Some solutions for reducing noise from electrical infrastructure include installing sound barriers, using vibration dampeners, and locating substations away from populated areas. However, these approaches add substantial costs. Further research is needed on designs and materials that can limit noise emissions from the start. Quieter electrical infrastructure would greatly benefit public health.
Sources:
https://www.ncbi.nlm.nih.gov/pmc/articles/PMC3988259/
https://www.epa.gov/noise/noise-effects-handbook-chapter-1-introduction-noise-and-its-effects
Electromagnetic Fields
Electromagnetic fields (EMF) are produced wherever electricity is generated, transmitted or used. Common sources include power lines, electrical wiring, and electrical equipment like microwaves, computers, and cell phones. There has been public concern about potential health impacts from EMF radiation exposure.
According to the World Health Organization (WHO), short-term exposure to high levels of EMF can be harmful to health. However, they state that based on current scientific evidence, low frequency EMF exposures do not seem to have long-term health consequences (1).
Some epidemiological studies have suggested a possible link between childhood leukemia and extremely low frequency EMF, as noted by the National Cancer Institute (2). However, other studies have not supported this. Overall the evidence for potential health risks is inconsistent and inconclusive (1,3).

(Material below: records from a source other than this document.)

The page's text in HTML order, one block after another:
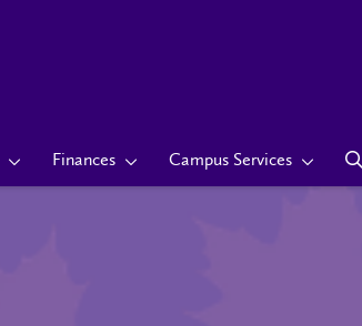
Finances Campus Services
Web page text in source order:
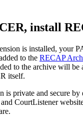
install
is installed, your
to the RECAP
to the archive will
itself.
is private and secure by
CourtListener

While more research is still needed, current evidence does not confirm serious health effects from typical EMF exposure from power lines, wi-fi, and electric devices. However, the WHO recommends reasonable low-cost measures to reduce exposure for those concerned (1).
(1) https://www.who.int/news-room/questions-and-answers/item/radiation-electromagnetic-fields
(3) https://www.ncbi.nlm.nih.gov/pmc/articles/PMC6025786/
Reliance on Electricity
As society becomes more technology-driven, we become increasingly reliant on electricity to power our devices, appliances, infrastructure, and more. This overreliance can lead to vulnerability during power outages. Studies have shown that prolonged blackouts can be dangerous for people who depend on electricity for medical devices or other essential needs (https://www.ncbi.nlm.nih.gov/pmc/articles/PMC5007208/). Blackouts also halt services like public transportation, food supply chains, and emergency response systems that societies now take for granted. As the IEA notes, new energy security risks emerge as we become more reliant on electricity. While access to abundant energy brings many benefits, overreliance makes us vulnerable to disruptions.